La Kenya Pipeline Company, pilier des infrastructures pétrolières kényanes et régionales, s’apprête à faire son entrée sur la Bourse de Nairobi d’ici fin janvier 2026. Une opération historique qui ouvre le capital à tous les citoyens, s’inscrivant dans la stratégie du président William Ruto de valoriser les entreprises publiques tout en renforçant les marchés financiers domestiques et la participation régionale.
Le Président William Ruto a officiellement annoncé le 5 janvier l’introduction prochaine de la Kenya Pipeline Company (KPC) sur le Nairobi Securities Exchange (NSE), dans le cadre du vaste plan de privatisation des sociétés d’État de son administration.
«Nous avons dit que les actions seront vendues à tout le monde. Même si vous n’avez que 200 ou 300 shillings, venez en acheter, afin que lorsque les bénéfices seront annoncés, vous puissiez en profiter,» a-t-il déclaré lors d’un événement dans le comté de West Pokot (Nord-ouest).
L’objectif affiché : permettre aux citoyens ordinaires de devenir actionnaires d’une des entreprises publiques les plus rentables du pays.
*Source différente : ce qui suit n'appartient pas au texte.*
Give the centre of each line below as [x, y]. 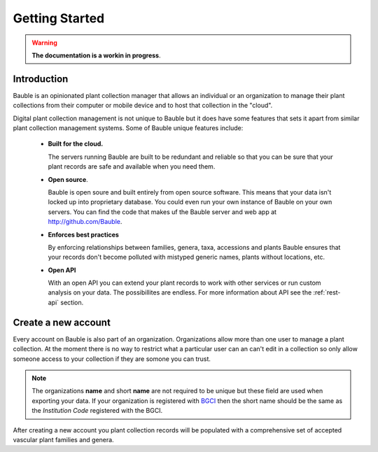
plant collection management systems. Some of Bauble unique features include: [128, 128]
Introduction [41, 79]
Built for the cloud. [76, 144]
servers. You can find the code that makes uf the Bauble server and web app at [162, 212]
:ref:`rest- [327, 292]
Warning [44, 43]
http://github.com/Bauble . [85, 222]
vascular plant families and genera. [64, 439]
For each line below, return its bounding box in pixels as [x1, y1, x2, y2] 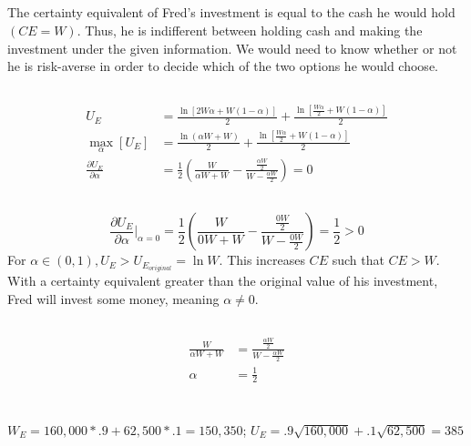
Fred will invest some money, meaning [7, 289, 220, 308]
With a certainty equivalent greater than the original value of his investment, [7, 271, 438, 290]
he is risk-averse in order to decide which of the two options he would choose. [7, 56, 438, 76]
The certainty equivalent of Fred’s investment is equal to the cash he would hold [7, 3, 456, 22]
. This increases [219, 250, 305, 269]
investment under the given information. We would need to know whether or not [7, 38, 457, 57]
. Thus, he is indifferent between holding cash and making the [77, 20, 423, 39]
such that [332, 250, 384, 269]
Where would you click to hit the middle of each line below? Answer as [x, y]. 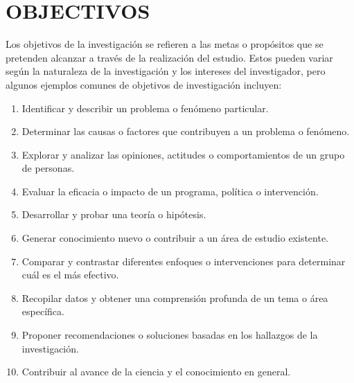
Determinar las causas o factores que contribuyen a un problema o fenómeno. [186, 131]
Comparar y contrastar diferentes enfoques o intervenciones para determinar [184, 261]
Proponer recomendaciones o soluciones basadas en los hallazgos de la [170, 335]
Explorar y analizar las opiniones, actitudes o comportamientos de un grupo [183, 154]
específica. [43, 311]
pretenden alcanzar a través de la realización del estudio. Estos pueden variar [169, 57]
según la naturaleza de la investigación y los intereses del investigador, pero [166, 71]
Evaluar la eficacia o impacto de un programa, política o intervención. [170, 191]
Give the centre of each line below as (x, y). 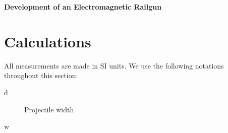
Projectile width (49, 109)
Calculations (48, 41)
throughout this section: (41, 75)
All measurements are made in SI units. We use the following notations (114, 65)
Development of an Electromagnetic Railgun (83, 7)
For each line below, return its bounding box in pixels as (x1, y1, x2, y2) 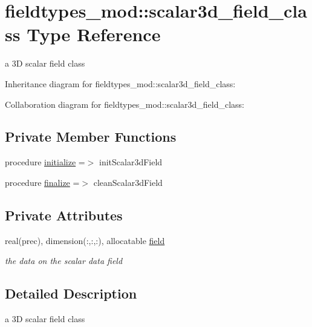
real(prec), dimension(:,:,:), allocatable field (5, 234, 165, 246)
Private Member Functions (5, 127, 177, 146)
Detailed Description (5, 284, 137, 303)
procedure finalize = (5, 176, 80, 188)
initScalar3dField (99, 156, 163, 168)
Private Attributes (5, 205, 123, 224)
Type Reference (27, 22, 161, 47)
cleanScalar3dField (93, 176, 163, 188)

Selon le chef de l’État, cette opération s’inscrit dans une stratégie plus large visant à «libérer la valeur des actifs publics, approfondir les marchés financiers et garantir que les citoyens bénéficient des fruits de la croissance économique.»
L’État kényan conservera néanmoins une participation significative afin de «protéger les intérêts nationaux,» tout en ouvrant la possibilité à des investisseurs étrangers, notamment en provenance des pays d’Afrique de l’Est comme l’Ouganda, de rejoindre le capital de la KPC. Une démarche qui pourrait renforcer la coopération régionale dans le domaine des infrastructures énergétiques stratégiques.
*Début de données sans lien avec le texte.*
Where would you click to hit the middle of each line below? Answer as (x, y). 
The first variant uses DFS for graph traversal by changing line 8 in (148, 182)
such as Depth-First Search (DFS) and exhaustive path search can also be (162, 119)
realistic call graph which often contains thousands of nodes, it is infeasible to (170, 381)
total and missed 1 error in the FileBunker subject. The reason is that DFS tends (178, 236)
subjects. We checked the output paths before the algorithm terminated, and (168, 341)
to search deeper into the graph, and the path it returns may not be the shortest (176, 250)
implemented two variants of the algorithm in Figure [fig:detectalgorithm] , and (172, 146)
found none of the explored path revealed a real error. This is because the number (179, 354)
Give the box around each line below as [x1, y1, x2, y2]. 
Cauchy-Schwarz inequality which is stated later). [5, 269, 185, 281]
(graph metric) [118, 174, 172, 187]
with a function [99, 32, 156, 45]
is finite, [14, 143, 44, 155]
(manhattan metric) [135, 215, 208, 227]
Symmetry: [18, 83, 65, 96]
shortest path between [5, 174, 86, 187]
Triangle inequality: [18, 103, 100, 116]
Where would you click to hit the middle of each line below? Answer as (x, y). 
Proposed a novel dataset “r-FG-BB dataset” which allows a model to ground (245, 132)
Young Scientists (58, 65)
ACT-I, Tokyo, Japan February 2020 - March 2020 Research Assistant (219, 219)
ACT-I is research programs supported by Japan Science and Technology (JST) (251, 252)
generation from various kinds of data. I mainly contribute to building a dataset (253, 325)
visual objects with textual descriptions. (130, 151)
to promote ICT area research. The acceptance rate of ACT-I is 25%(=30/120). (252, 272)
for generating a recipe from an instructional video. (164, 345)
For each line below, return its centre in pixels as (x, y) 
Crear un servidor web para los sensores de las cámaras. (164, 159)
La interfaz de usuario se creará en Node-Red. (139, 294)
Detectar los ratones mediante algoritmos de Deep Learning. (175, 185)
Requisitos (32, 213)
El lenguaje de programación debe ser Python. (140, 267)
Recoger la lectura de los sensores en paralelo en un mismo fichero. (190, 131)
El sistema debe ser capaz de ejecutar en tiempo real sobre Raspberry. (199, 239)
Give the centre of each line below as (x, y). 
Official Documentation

Privatisation et mobilisation de ressources domestiques
Cette introduction en Bourse est le prolongement de l’annonce de juillet 2025, lorsque le Président Ruto avait évoqué son plan de privatiser plusieurs sociétés d’État pour drainer davantage d’investissements privés, dynamiser les marchés de capitaux nationaux et réduire la dépendance du Kenya à la dette extérieure.
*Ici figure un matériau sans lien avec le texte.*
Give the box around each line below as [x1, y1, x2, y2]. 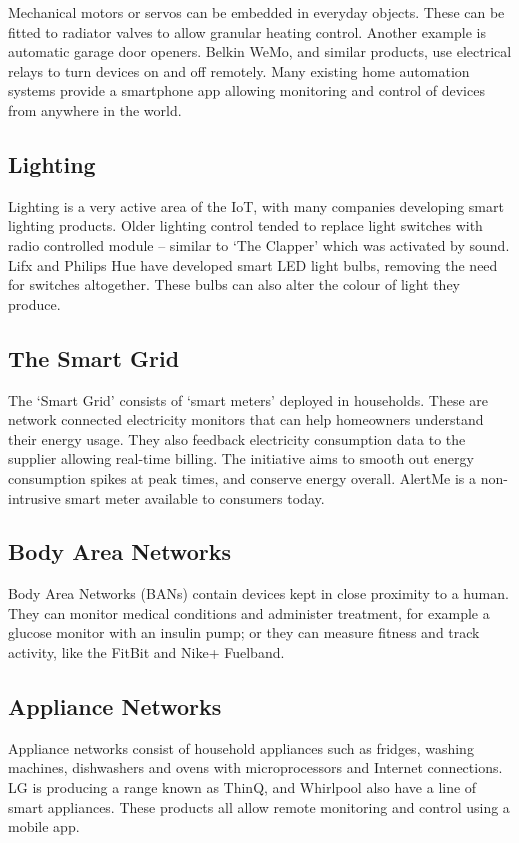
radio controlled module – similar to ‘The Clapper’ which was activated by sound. [8, 234, 510, 255]
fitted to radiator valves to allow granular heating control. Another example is [8, 21, 486, 42]
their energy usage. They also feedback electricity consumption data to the [8, 428, 466, 449]
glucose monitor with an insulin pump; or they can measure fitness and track [8, 622, 480, 643]
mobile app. [8, 816, 80, 837]
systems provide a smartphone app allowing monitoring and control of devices [8, 80, 485, 101]
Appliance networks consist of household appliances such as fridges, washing [8, 737, 474, 758]
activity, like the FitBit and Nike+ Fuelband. [8, 642, 285, 663]
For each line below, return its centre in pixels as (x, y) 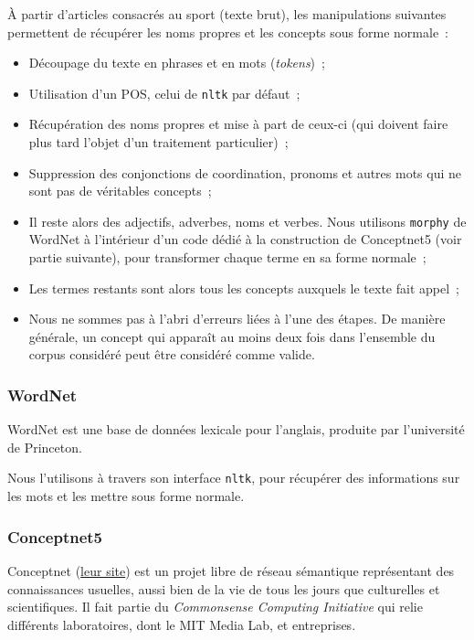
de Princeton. (45, 447)
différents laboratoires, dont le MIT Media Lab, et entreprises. (182, 624)
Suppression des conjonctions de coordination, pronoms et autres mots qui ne (245, 172)
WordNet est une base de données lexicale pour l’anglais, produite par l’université (236, 429)
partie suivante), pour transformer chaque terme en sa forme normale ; (227, 257)
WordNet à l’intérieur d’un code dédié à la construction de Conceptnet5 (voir (245, 239)
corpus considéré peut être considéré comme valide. (172, 354)
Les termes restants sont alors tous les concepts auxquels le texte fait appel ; (244, 288)
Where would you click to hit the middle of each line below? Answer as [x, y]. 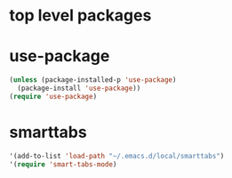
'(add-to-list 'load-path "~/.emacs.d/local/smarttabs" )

Élu en août 2022, Ruto s’éloigne de la stratégie de son prédécesseur Uhuru Kenyatta, qui finançait les projets d’infrastructures par des emprunts massifs sur les marchés internationaux et auprès de la Chine. L’administration actuelle privilégie désormais la mobilisation de ressources domestiques et le recours aux marchés de capitaux locaux pour financer la croissance économique.